What you should do — If a line of the data below contains the string "Toiletzakken", copy it into your answer.

Data for this exercise —
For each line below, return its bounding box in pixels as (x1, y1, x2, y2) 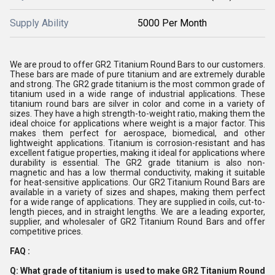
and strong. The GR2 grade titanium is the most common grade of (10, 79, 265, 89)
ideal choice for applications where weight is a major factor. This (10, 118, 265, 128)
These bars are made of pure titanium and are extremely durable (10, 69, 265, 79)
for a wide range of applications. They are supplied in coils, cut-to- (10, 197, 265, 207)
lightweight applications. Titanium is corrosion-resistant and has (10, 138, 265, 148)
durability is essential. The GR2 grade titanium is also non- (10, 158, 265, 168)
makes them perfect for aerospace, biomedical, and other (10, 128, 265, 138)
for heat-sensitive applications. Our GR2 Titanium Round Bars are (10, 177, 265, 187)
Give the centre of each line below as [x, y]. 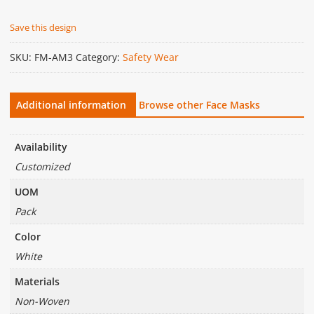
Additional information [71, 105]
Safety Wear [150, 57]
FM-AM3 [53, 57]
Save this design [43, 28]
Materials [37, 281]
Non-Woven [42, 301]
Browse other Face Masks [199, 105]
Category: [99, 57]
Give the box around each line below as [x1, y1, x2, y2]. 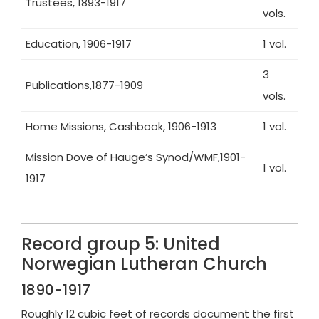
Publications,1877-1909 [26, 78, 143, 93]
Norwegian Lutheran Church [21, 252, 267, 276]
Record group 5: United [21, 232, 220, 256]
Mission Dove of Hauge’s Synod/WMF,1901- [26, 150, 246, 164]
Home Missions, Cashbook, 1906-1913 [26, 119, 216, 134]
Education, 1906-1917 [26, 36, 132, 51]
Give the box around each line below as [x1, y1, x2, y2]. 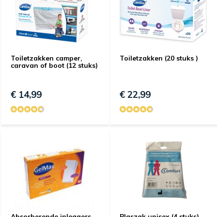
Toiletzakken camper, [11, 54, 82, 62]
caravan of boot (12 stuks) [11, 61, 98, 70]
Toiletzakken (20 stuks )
--
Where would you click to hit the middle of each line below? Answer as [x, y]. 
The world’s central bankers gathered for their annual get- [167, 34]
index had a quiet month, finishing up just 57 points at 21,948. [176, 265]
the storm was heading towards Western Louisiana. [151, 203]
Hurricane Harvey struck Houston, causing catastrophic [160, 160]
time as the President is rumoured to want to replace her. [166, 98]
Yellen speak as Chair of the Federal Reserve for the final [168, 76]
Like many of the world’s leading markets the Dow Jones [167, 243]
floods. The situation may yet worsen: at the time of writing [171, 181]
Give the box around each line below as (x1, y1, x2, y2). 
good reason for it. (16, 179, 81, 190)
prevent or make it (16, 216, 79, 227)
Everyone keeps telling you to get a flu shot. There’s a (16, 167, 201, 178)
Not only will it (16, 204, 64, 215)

Solution to the problem —
Toiletzakken camper, [11, 54, 82, 62]
Toiletzakken (20 stuks )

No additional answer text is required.